Records shown
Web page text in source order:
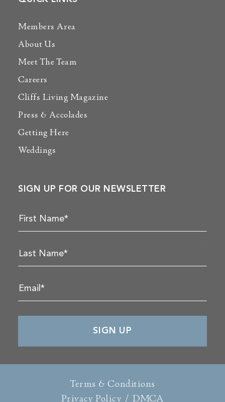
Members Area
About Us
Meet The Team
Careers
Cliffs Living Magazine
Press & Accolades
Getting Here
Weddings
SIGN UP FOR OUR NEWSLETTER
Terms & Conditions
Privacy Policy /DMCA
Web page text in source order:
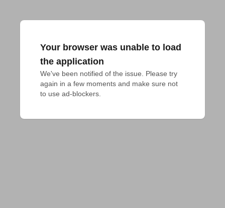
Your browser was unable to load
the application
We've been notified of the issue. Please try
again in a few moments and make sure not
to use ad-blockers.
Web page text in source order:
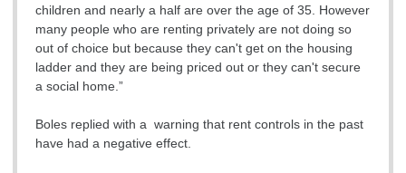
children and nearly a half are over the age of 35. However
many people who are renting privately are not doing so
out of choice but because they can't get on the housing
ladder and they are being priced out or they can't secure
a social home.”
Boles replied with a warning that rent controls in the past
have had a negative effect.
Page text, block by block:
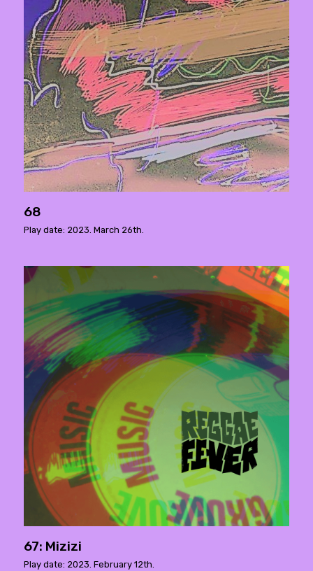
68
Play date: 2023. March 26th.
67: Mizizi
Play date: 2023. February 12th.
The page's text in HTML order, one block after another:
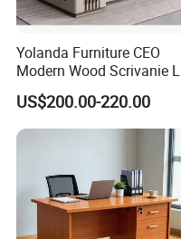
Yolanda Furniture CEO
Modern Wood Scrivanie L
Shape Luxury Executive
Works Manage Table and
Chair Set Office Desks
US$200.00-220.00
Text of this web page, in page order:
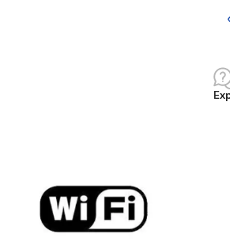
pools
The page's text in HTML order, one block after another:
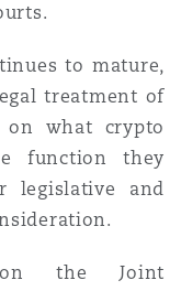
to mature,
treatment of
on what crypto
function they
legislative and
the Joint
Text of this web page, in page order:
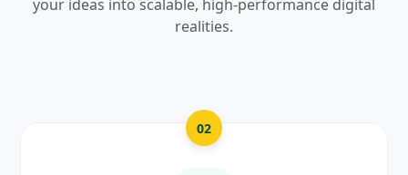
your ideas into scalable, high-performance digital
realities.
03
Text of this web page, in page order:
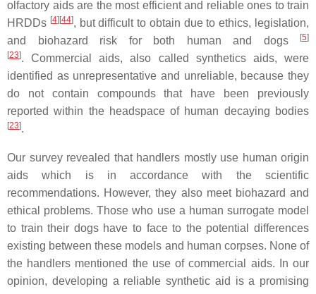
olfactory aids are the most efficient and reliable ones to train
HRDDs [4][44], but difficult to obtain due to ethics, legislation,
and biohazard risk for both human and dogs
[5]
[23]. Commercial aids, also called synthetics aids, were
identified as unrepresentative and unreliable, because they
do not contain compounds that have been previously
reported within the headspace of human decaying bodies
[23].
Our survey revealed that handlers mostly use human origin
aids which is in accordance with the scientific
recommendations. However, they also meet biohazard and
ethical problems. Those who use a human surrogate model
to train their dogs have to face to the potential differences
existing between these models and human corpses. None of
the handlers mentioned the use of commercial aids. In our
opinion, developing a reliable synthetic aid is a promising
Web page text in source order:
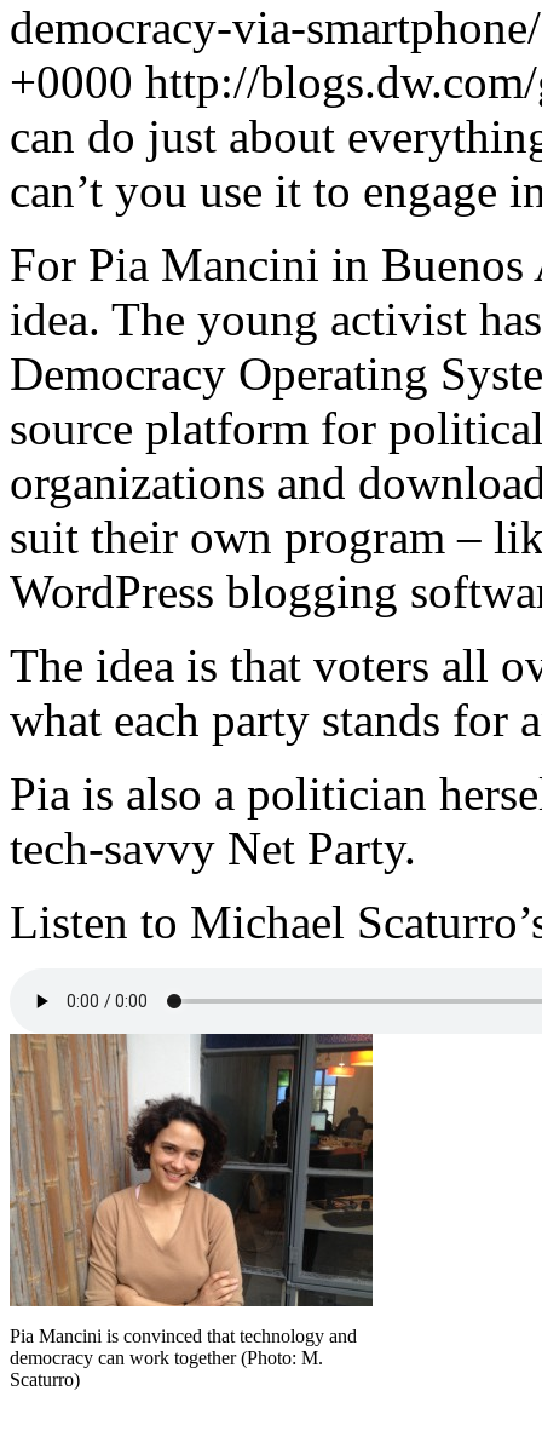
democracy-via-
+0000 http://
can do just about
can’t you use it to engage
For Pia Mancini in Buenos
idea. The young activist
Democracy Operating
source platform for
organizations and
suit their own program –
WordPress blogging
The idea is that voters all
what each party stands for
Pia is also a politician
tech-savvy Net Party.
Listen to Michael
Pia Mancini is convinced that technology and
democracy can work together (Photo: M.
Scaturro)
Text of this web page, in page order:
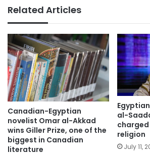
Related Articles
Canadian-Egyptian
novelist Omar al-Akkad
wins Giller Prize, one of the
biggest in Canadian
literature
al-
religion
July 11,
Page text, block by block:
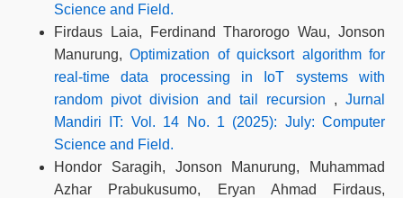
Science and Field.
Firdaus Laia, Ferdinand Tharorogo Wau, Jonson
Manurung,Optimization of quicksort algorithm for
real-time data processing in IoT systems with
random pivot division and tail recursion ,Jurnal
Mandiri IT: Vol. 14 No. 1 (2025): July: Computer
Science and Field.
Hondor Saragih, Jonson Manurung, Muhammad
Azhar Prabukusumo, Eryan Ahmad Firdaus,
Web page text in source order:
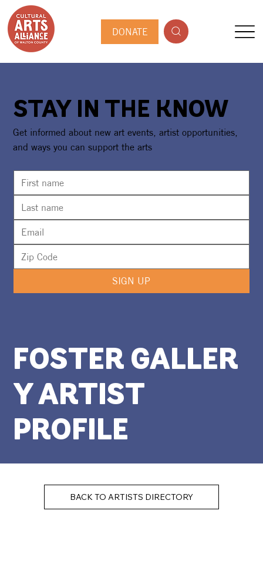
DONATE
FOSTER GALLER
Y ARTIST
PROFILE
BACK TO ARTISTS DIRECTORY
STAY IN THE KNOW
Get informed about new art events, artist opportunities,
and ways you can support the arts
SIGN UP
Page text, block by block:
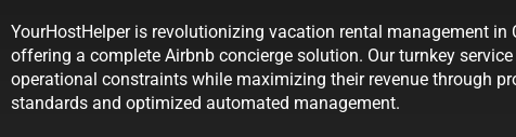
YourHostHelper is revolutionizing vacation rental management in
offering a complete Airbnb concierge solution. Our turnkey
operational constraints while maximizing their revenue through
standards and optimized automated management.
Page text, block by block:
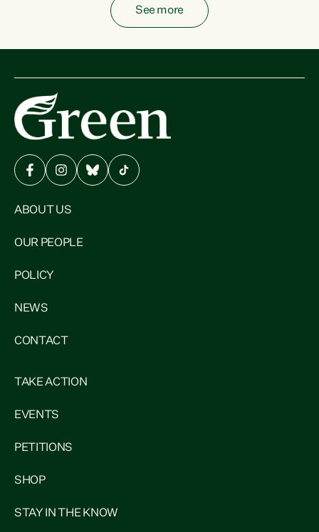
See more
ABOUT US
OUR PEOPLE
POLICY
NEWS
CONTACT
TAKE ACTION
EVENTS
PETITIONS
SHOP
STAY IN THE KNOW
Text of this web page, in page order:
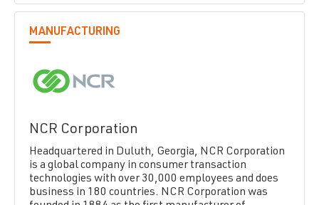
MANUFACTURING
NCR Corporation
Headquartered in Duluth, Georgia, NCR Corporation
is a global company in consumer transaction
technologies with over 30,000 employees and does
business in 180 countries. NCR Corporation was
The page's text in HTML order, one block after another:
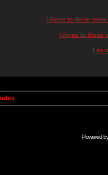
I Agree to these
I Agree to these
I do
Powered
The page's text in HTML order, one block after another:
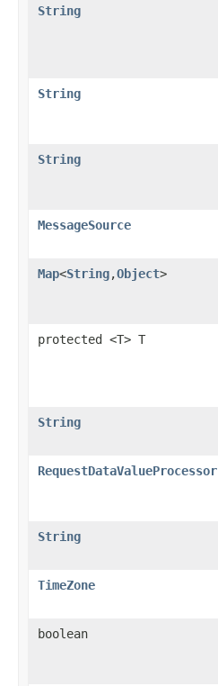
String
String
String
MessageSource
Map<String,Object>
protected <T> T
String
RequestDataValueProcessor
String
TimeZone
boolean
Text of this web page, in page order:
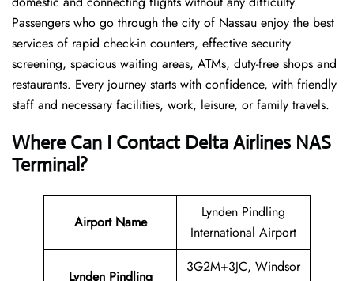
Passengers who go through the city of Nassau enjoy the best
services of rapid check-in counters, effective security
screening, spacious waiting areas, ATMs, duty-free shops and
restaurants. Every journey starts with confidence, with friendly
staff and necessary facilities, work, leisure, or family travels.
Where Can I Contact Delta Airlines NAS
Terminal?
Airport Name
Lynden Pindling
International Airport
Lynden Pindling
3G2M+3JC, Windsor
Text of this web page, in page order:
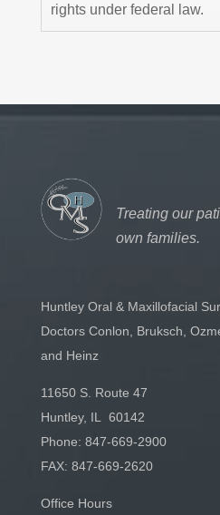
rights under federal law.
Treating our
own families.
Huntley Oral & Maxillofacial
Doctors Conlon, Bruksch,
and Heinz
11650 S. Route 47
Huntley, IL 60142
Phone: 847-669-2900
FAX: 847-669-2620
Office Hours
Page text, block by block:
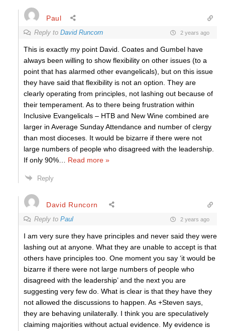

Problem requirements
Copy each entry exactly as written, and drop the pictures from the copy.

Problem solution
Web page text in source order:
Members Area
About Us
Meet The Team
Careers
Cliffs Living Magazine
Press & Accolades
Getting Here
Weddings
SIGN UP FOR OUR NEWSLETTER
Terms & Conditions
Privacy Policy /DMCA
Web page text in source order:
Your browser was unable to load
the application
We've been notified of the issue. Please try
again in a few moments and make sure not
to use ad-blockers.
Web page text in source order:
children and nearly a half are over the age of 35. However
many people who are renting privately are not doing so
out of choice but because they can't get on the housing
ladder and they are being priced out or they can't secure
a social home.”
Boles replied with a warning that rent controls in the past
have had a negative effect.
Page text, block by block:
68
Play date: 2023. March 26th.
67: Mizizi
Play date: 2023. February 12th.
The page's text in HTML order, one block after another:
Yolanda Furniture CEO
Modern Wood Scrivanie L
Shape Luxury Executive
Works Manage Table and
Chair Set Office Desks
US$200.00-220.00
Text of this web page, in page order:
pools
The page's text in HTML order, one block after another:
to mature,
treatment of
on what crypto
function they
legislative and
the Joint
Text of this web page, in page order:
your ideas into scalable, high-performance digital
realities.
03
Text of this web page, in page order:
olfactory aids are the most efficient and reliable ones to train
HRDDs [4][44], but difficult to obtain due to ethics, legislation,
and biohazard risk for both human and dogs
[5]
[23]. Commercial aids, also called synthetics aids, were
identified as unrepresentative and unreliable, because they
do not contain compounds that have been previously
reported within the headspace of human decaying bodies
[23].
Our survey revealed that handlers mostly use human origin
aids which is in accordance with the scientific
recommendations. However, they also meet biohazard and
ethical problems. Those who use a human surrogate model
to train their dogs have to face to the potential differences
existing between these models and human corpses. None of
the handlers mentioned the use of commercial aids. In our
opinion, developing a reliable synthetic aid is a promising
Web page text in source order:
democracy-via-
+0000 http://
can do just about
can’t you use it to engage
For Pia Mancini in Buenos
idea. The young activist
Democracy Operating
source platform for
organizations and
suit their own program –
WordPress blogging
The idea is that voters all
what each party stands for
Pia is also a politician
tech-savvy Net Party.
Listen to Michael
Pia Mancini is convinced that technology and
democracy can work together (Photo: M.
Scaturro)
Text of this web page, in page order:
Related Articles
Canadian-Egyptian
novelist Omar al-Akkad
wins Giller Prize, one of the
biggest in Canadian
literature
al-
religion
July 11,
Page text, block by block:
Science and Field.
Firdaus Laia, Ferdinand Tharorogo Wau, Jonson
Manurung,Optimization of quicksort algorithm for
real-time data processing in IoT systems with
random pivot division and tail recursion ,Jurnal
Mandiri IT: Vol. 14 No. 1 (2025): July: Computer
Science and Field.
Hondor Saragih, Jonson Manurung, Muhammad
Azhar Prabukusumo, Eryan Ahmad Firdaus,
Web page text in source order:
DONATE
FOSTER GALLER
Y ARTIST
PROFILE
BACK TO ARTISTS DIRECTORY
STAY IN THE KNOW
Get informed about new art events, artist opportunities,
and ways you can support the arts
SIGN UP
Page text, block by block:
YourHostHelper is revolutionizing vacation rental management in
offering a complete Airbnb concierge solution. Our turnkey
operational constraints while maximizing their revenue through
standards and optimized automated management.
Page text, block by block:
See more
ABOUT US
OUR PEOPLE
POLICY
NEWS
CONTACT
TAKE ACTION
EVENTS
PETITIONS
SHOP
STAY IN THE KNOW
Text of this web page, in page order:
MANUFACTURING
NCR Corporation
Headquartered in Duluth, Georgia, NCR Corporation
is a global company in consumer transaction
technologies with over 30,000 employees and does
business in 180 countries. NCR Corporation was
The page's text in HTML order, one block after another:
I Agree to these
I Agree to these
I do
Powered
The page's text in HTML order, one block after another:
String
String
String
MessageSource
Map<String,Object>
protected <T> T
String
RequestDataValueProcessor
String
TimeZone
boolean
Text of this web page, in page order:
Passengers who go through the city of Nassau enjoy the best
services of rapid check-in counters, effective security
screening, spacious waiting areas, ATMs, duty-free shops and
restaurants. Every journey starts with confidence, with friendly
staff and necessary facilities, work, leisure, or family travels.
Where Can I Contact Delta Airlines NAS
Terminal?
Airport Name
Lynden Pindling
International Airport
Lynden Pindling
3G2M+3JC, Windsor
Text of this web page, in page order:
rights under federal law.
Treating our
own families.
Huntley Oral & Maxillofacial
Doctors Conlon, Bruksch,
and Heinz
11650 S. Route 47
Huntley, IL 60142
Phone: 847-669-2900
FAX: 847-669-2620
Office Hours
Page text, block by block:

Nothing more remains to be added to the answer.